▶ **Source material**:
================================
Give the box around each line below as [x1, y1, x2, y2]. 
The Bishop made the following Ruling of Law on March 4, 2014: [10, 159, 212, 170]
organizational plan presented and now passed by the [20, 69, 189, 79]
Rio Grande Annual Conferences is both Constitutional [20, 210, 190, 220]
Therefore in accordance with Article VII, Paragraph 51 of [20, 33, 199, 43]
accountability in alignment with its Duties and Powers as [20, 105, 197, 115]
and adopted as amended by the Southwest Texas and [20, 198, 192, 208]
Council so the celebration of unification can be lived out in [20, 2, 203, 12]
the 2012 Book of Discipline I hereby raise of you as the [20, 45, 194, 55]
================================
▶ **Aim of the exercise**:
Give back exactly the lines that run from the line with "Council so the" through the close of the material, counting both ends, and nothing more.

▶ **Finished exercise**:
Council so the celebration of unification can be lived out in [20, 2, 203, 12]
the 2012 Book of Discipline I hereby raise of you as the [20, 45, 194, 55]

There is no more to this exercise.